*Your goal*. Please output the following records exactly. Leave every image out.

*Extracted records*.
....................

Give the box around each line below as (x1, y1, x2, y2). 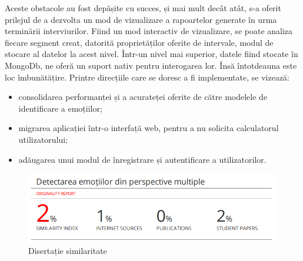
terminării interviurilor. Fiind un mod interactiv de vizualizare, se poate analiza (5, 25, 293, 37)
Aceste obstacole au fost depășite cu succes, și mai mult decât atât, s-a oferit (5, 2, 281, 14)
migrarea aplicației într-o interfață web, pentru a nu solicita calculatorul (18, 122, 279, 134)
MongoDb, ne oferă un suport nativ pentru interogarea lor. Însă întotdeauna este (5, 59, 297, 71)
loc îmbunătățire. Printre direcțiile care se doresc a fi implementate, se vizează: (5, 71, 289, 83)
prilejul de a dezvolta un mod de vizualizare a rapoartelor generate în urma (5, 13, 277, 25)
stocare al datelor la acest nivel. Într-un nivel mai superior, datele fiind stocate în (5, 48, 298, 60)
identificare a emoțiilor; (18, 102, 102, 114)
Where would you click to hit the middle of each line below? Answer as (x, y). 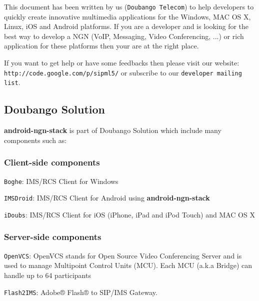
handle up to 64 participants (47, 275)
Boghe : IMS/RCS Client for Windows (61, 181)
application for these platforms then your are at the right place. (101, 46)
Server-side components (53, 237)
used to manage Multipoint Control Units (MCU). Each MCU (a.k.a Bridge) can (128, 265)
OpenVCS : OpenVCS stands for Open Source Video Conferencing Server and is (123, 255)
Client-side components (52, 162)
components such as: (35, 140)
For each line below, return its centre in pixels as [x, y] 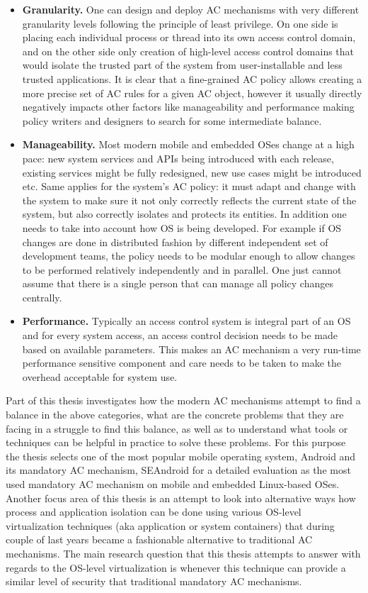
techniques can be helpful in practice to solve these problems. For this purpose [176, 442]
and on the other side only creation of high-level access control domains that [188, 51]
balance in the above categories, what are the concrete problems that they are [175, 415]
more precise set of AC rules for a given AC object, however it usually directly [192, 93]
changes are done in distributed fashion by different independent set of [175, 242]
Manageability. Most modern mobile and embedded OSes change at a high [188, 144]
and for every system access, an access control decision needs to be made [180, 335]
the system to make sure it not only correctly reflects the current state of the [189, 200]
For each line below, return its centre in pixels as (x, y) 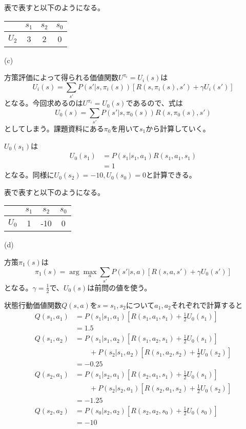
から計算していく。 (178, 128)
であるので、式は (154, 103)
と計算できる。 (171, 175)
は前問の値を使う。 (119, 287)
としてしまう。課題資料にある (54, 128)
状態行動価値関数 (33, 305)
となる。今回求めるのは (44, 103)
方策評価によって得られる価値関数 (61, 77)
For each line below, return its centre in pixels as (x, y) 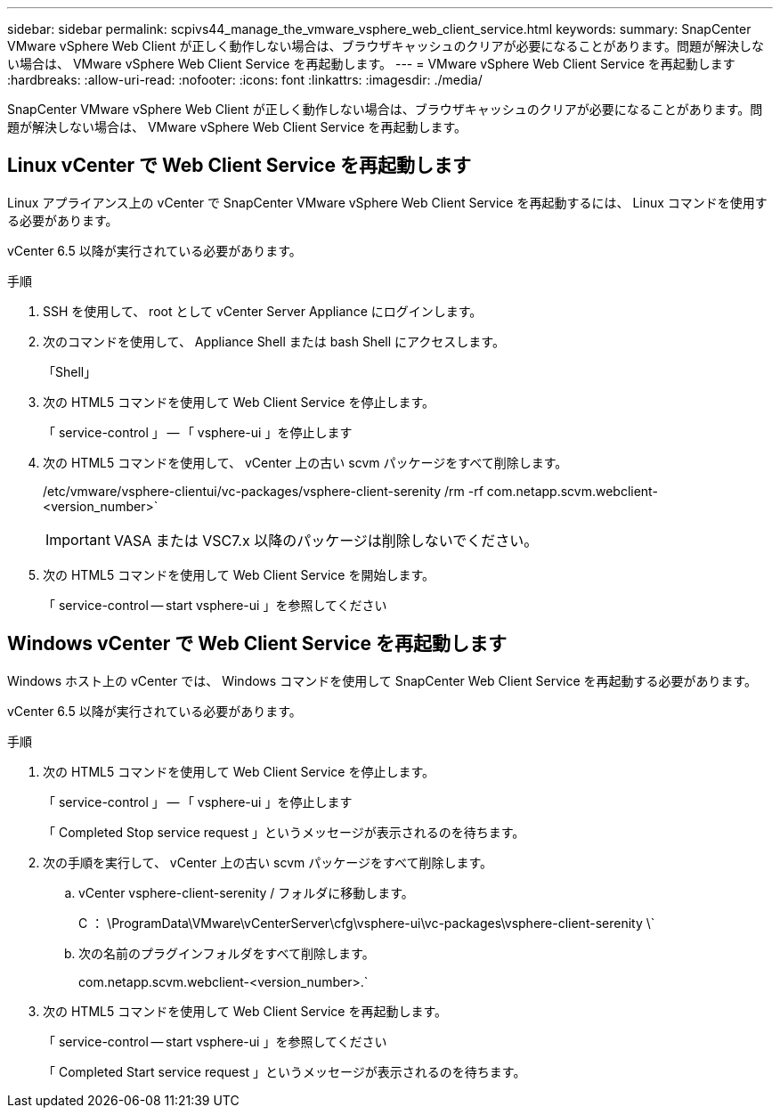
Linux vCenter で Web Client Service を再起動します (239, 166)
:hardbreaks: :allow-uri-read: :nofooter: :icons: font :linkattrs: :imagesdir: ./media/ (245, 80)
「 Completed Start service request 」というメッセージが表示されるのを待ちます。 (284, 1071)
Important (78, 539)
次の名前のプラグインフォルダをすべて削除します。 (227, 953)
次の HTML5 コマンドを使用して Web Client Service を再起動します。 (245, 1011)
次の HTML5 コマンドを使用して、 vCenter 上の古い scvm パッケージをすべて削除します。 (305, 462)
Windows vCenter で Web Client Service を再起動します (257, 644)

....................

*Written solution*.
Give the box around each line below as (x1, y1, x2, y2). 
terminării interviurilor. Fiind un mod interactiv de vizualizare, se poate analiza (5, 25, 293, 37)
Aceste obstacole au fost depășite cu succes, și mai mult decât atât, s-a oferit (5, 2, 281, 14)
migrarea aplicației într-o interfață web, pentru a nu solicita calculatorul (18, 122, 279, 134)
MongoDb, ne oferă un suport nativ pentru interogarea lor. Însă întotdeauna este (5, 59, 297, 71)
loc îmbunătățire. Printre direcțiile care se doresc a fi implementate, se vizează: (5, 71, 289, 83)
prilejul de a dezvolta un mod de vizualizare a rapoartelor generate în urma (5, 13, 277, 25)
stocare al datelor la acest nivel. Într-un nivel mai superior, datele fiind stocate în (5, 48, 298, 60)
identificare a emoțiilor; (18, 102, 102, 114)
Where would you click to hit the middle of each line below? Answer as (x, y). 
handle up to 64 participants (47, 275)
Boghe : IMS/RCS Client for Windows (61, 181)
application for these platforms then your are at the right place. (101, 46)
Server-side components (53, 237)
used to manage Multipoint Control Units (MCU). Each MCU (a.k.a Bridge) can (128, 265)
OpenVCS : OpenVCS stands for Open Source Video Conferencing Server and is (123, 255)
Client-side components (52, 162)
components such as: (35, 140)
For each line below, return its centre in pixels as [x, y] 
techniques can be helpful in practice to solve these problems. For this purpose [176, 442]
and on the other side only creation of high-level access control domains that [188, 51]
balance in the above categories, what are the concrete problems that they are [175, 415]
more precise set of AC rules for a given AC object, however it usually directly [192, 93]
changes are done in distributed fashion by different independent set of [175, 242]
Manageability. Most modern mobile and embedded OSes change at a high [188, 144]
and for every system access, an access control decision needs to be made [180, 335]
the system to make sure it not only correctly reflects the current state of the [189, 200]
For each line below, return its centre in pixels as (x, y) 
から計算していく。 (178, 128)
であるので、式は (154, 103)
と計算できる。 (171, 175)
は前問の値を使う。 (119, 287)
としてしまう。課題資料にある (54, 128)
状態行動価値関数 (33, 305)
となる。今回求めるのは (44, 103)
方策評価によって得られる価値関数 (61, 77)
For each line below, return its centre in pixels as (x, y) 
Linux vCenter で Web Client Service を再起動します (239, 166)
:hardbreaks: :allow-uri-read: :nofooter: :icons: font :linkattrs: :imagesdir: ./media/ (245, 80)
「 Completed Start service request 」というメッセージが表示されるのを待ちます。 (284, 1071)
Important (78, 539)
次の名前のプラグインフォルダをすべて削除します。 (227, 953)
次の HTML5 コマンドを使用して Web Client Service を再起動します。 (245, 1011)
次の HTML5 コマンドを使用して、 vCenter 上の古い scvm パッケージをすべて削除します。 (305, 462)
Windows vCenter で Web Client Service を再起動します (257, 644)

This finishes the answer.